**** SOURCE RECORDS ****

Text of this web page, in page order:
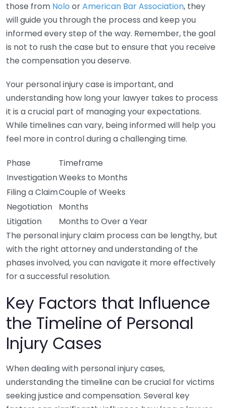
those from Nolo orAmerican Bar Association, they
will guide you through the process and keep you
informed every step of the way. Remember, the goal
is not to rush the case but to ensure that you receive
the compensation you deserve.
Your personal injury case is important, and
understanding how long your lawyer takes to process
it is a crucial part of managing your expectations.
While timelines can vary, being informed will help you
feel more in control during a challenging time.
Phase
Timeframe
InvestigationWeeks to Months
Filing a ClaimCouple of Weeks
Negotiation
Months
Litigation
Months to Over a Year
The personal injury claim process can be lengthy, but
with the right attorney and understanding of the
phases involved, you can navigate it more effectively
for a successful resolution.
Key Factors that Influence
the Timeline of Personal
Injury Cases
When dealing with personal injury cases,
understanding the timeline can be crucial for victims
seeking justice and compensation. Several key
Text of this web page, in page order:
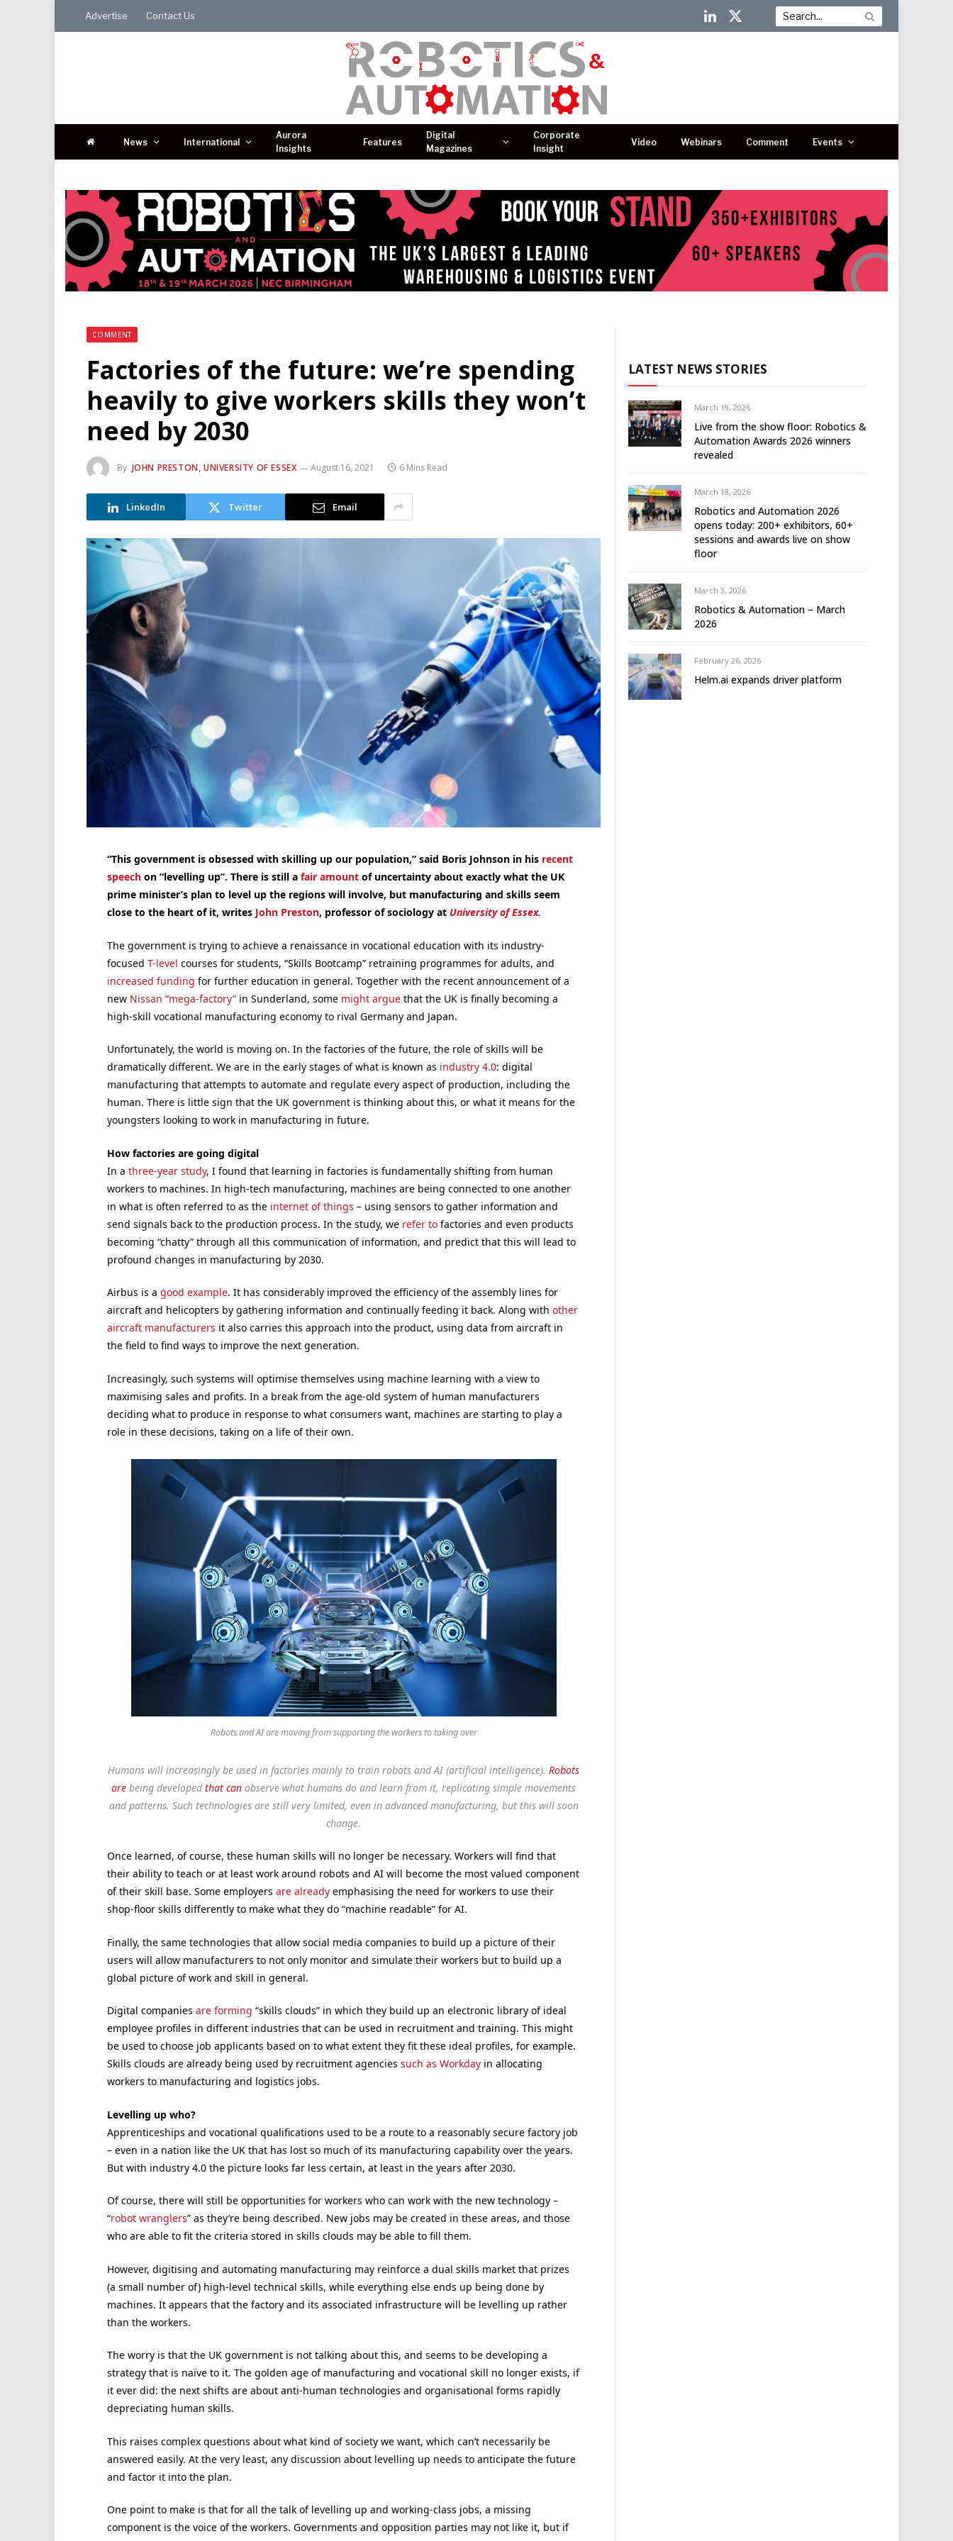
Advertise Contact Us
LinkedIn
X
News International
Aurora
Insights
Features
Digital
Magazines
Corporate
Insight
Video Webinars Comment Events
COMMENT
Factories of the future: we’re spending
heavily to give workers skills they won’t
need by 2030
By JOHN PRESTON, UNIVERSITY OF ESSEX August 16, 2021 6 Mins Read
LinkedIn Twitter Email
“This government is obsessed with skilling up our population,” said Boris Johnson in his recent
speechon “levelling up”. There is still a fair amountof uncertainty about exactly what the UK
prime minister’s plan to level up the regions will involve, but manufacturing and skills seem
close to the heart of it, writes John Preston, professor of sociology at University of Essex.
The government is trying to achieve a renaissance in vocational education with its industry-
focused T-level courses for students, “Skills Bootcamp” retraining programmes for adults, and
increased funding for further education in general. Together with the recent announcement of a
new Nissan “mega-factory”in Sunderland, some might arguethat the UK is finally becoming a
high-skill vocational manufacturing economy to rival Germany and Japan.
Unfortunately, the world is moving on. In the factories of the future, the role of skills will be
dramatically different. We are in the early stages of what is known as industry 4.0: digital
manufacturing that attempts to automate and regulate every aspect of production, including the
human. There is little sign that the UK government is thinking about this, or what it means for the
youngsters looking to work in manufacturing in future.
How factories are going digital
In a three-year study, I found that learning in factories is fundamentally shifting from human
workers to machines. In high-tech manufacturing, machines are being connected to one another
in what is often referred to as the internet of things – using sensors to gather information and
send signals back to the production process. In the study, we refer tofactories and even products
becoming “chatty” through all this communication of information, and predict that this will lead to
profound changes in manufacturing by 2030.
Airbus is a good example. It has considerably improved the efficiency of the assembly lines for
aircraft and helicopters by gathering information and continually feeding it back. Along with other
aircraft manufacturers it also carries this approach into the product, using data from aircraft in
the field to find ways to improve the next generation.
Increasingly, such systems will optimise themselves using machine learning with a view to
maximising sales and profits. In a break from the age-old system of human manufacturers
deciding what to produce in response to what consumers want, machines are starting to play a
role in these decisions, taking on a life of their own.
Robots and AI are moving from supporting the workers to taking over
Humans will increasingly be used in factories mainly to train robots and AI (artificial intelligence). Robots
are being developedthat can observe what humans do and learn from it, replicating simple movements
and patterns. Such technologies are still very limited, even in advanced manufacturing, but this will soon
change.
Once learned, of course, these human skills will no longer be necessary. Workers will find that
their ability to teach or at least work around robots and AI will become the most valued component
of their skill base. Some employers are alreadyemphasising the need for workers to use their
shop-floor skills differently to make what they do “machine readable” for AI.
Finally, the same technologies that allow social media companies to build up a picture of their
users will allow manufacturers to not only monitor and simulate their workers but to build up a
global picture of work and skill in general.
Digital companies are forming “skills clouds” in which they build up an electronic library of ideal
employee profiles in different industries that can be used in recruitment and training. This might
be used to choose job applicants based on to what extent they fit these ideal profiles, for example.
Skills clouds are already being used by recruitment agencies such as Workdayin allocating
workers to manufacturing and logistics jobs.
Levelling up who?
Apprenticeships and vocational qualifications used to be a route to a reasonably secure factory job
– even in a nation like the UK that has lost so much of its manufacturing capability over the years.
But with industry 4.0 the picture looks far less certain, at least in the years after 2030.
Of course, there will still be opportunities for workers who can work with the new technology –
“robot wranglers” as they’re being described. New jobs may be created in these areas, and those
who are able to fit the criteria stored in skills clouds may be able to fill them.
However, digitising and automating manufacturing may reinforce a dual skills market that prizes
(a small number of) high-level technical skills, while everything else ends up being done by
machines. It appears that the factory and its associated infrastructure will be levelling up rather
than the workers.
The worry is that the UK government is not talking about this, and seems to be developing a
strategy that is naïve to it. The golden age of manufacturing and vocational skill no longer exists, if
it ever did: the next shifts are about anti-human technologies and organisational forms rapidly
depreciating human skills.
This raises complex questions about what kind of society we want, which can’t necessarily be
answered easily. At the very least, any discussion about levelling up needs to anticipate the future
and factor it into the plan.
One point to make is that for all the talk of levelling up and working-class jobs, a missing
component is the voice of the workers. Governments and opposition parties may not like it, but if
LATEST NEWS STORIES
March 19, 2026
Live from the show floor: Robotics &
Automation Awards 2026 winners
revealed
March 18, 2026
Robotics and Automation 2026
opens today: 200+ exhibitors, 60+
sessions and awards live on show
floor
March 3, 2026
Robotics & Automation – March
2026
February 26, 2026
Helm.ai expands driver platform
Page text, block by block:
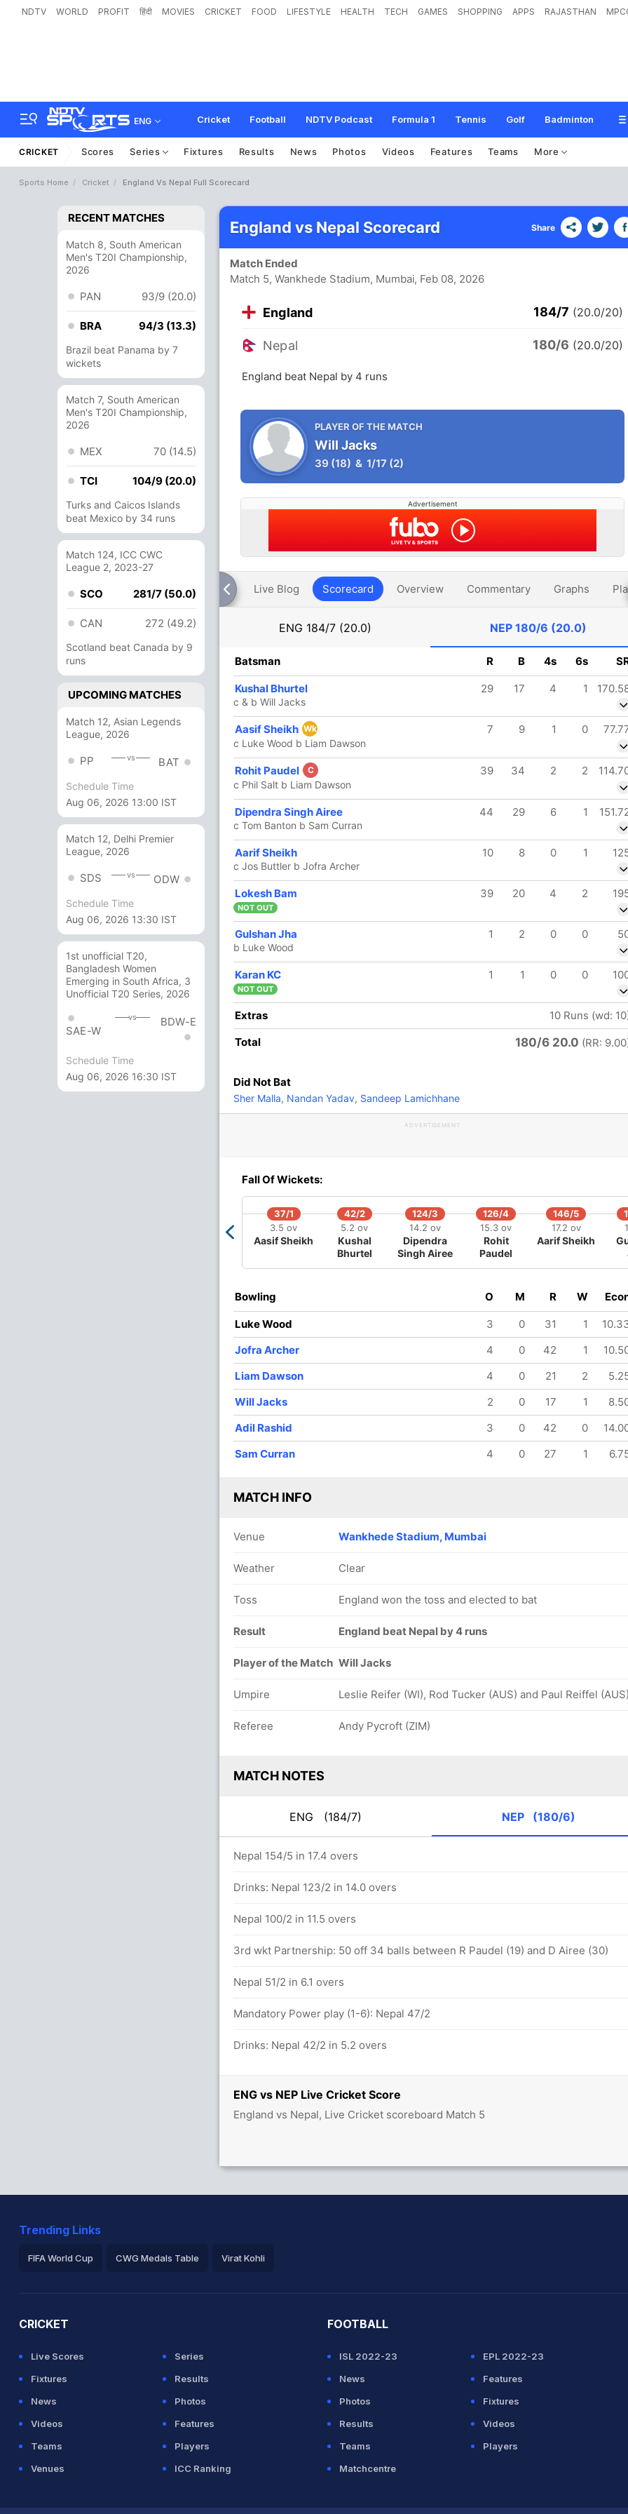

****

Your task is to copy each line of the data above that holds "they".

those from Nolo orAmerican Bar Association, they
heavily to give workers skills they won’t
shop-floor skills differently to make what they do “machine readable” for AI.
Digital companies are forming “skills clouds” in which they build up an electronic library of ideal
be used to choose job applicants based on to what extent they fit these ideal profiles, for example.
“robot wranglers” as they’re being described. New jobs may be created in these areas, and those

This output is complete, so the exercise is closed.